Over het eigen werkgeverschap schrijft Toneelgroep Maastricht niets in haar plan. Wel geeft zij aan de Governance Code Cultuur te hanteren en licht zij beknopt toe hoe taakverdeling, bevoegdheden, toezicht en deskundigheid zijn vastgelegd in het bestuursmodel.
Toneelgroep Maastricht
Toneelgroep Maastricht
Aanvullend advies
14 juli 2016
Toneelgroep Maastricht reageert allereerst op de zorgen van de raad over het gratis aanbieden van schoolvoorstellingen aan het onderwijs. Het gezelschap schrijft dat dit inmiddels niet meer de praktijk is. De raad is blij dit te vernemen.
Toneelgroep Maastricht erkent de magere uitwerking op het onderdeel ondernemerschap, maar wijt dit vooral aan de afwezigheid van een zakelijke leiding tijdens de ontwikkeling van het beleidsplan. De raad neemt dit voor kennisgeving aan en is verheugd te lezen dat de genoemde elementen in de aanvraag momenteel door het gezelschap verder worden uitgewerkt en geconcretiseerd.
Daarnaast laat Toneelgroep Maastricht weten dat de kritische opmerking van de raad over de te verwachte bijdragen van de provincie Limburg en de gemeente Maastricht een terechte, maar lastige constatering is. Het gezelschap wijst er op dat de aanvraagprocedures van verschillende overheden synchroon lopen, waardoor het voor een gesubsidieerde instelling lastig is de planvorming en de bijbehorende financiering direct op elkaar aan te laten sluiten. De raad verwijst voor zijn reactie met betrekking tot dit onderwerp naar de Inleiding.

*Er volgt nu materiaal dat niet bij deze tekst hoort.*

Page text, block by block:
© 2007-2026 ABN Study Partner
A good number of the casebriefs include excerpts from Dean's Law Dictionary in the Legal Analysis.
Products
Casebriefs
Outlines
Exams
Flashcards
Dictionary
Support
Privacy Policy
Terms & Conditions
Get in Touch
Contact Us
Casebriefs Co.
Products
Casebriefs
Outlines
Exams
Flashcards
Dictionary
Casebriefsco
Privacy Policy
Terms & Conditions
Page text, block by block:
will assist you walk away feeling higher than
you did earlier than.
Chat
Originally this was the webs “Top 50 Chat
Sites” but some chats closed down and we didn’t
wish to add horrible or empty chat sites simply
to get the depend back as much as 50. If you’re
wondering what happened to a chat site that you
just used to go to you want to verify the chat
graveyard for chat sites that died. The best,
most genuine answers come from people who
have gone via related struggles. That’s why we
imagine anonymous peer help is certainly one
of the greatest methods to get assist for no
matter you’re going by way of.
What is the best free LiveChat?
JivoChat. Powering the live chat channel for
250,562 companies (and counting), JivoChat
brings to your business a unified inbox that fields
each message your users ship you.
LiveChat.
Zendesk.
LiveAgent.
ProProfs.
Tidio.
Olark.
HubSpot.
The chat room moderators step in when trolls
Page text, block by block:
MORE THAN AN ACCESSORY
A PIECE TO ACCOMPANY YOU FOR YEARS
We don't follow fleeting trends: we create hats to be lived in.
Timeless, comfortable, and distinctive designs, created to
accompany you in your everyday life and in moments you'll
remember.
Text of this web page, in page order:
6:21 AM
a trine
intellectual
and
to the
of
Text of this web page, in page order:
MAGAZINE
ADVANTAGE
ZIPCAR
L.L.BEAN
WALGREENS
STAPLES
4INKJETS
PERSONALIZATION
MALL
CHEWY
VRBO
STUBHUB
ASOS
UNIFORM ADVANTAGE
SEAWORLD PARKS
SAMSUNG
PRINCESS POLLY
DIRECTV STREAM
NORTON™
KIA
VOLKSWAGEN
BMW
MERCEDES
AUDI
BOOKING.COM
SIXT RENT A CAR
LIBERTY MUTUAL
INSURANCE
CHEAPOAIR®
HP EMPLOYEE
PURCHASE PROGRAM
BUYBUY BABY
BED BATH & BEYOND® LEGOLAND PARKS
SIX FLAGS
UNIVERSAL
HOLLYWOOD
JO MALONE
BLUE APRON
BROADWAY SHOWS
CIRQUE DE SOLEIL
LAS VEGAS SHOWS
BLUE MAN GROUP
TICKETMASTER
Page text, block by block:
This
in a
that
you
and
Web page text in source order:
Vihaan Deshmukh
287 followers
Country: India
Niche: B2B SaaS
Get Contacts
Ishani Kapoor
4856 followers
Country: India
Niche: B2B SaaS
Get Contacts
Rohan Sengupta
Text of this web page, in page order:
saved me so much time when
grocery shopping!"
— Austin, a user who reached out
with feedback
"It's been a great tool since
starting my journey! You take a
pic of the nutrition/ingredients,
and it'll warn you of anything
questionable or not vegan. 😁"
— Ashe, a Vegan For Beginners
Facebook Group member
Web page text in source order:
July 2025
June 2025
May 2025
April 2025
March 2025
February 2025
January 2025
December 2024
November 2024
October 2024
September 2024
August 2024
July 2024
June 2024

Tot slot schrijft Toneelgroep Maastricht dat zij ondanks het ontbreken van een toelichting in de aanvraag, wel degelijk een visie heeft op het eigen werkgeverschap. De raad is blij dit te lezen.
De reactie van Toneelgroep Maastricht heeft geen consequenties voor het positieve advies van de Raad voor Cultuur.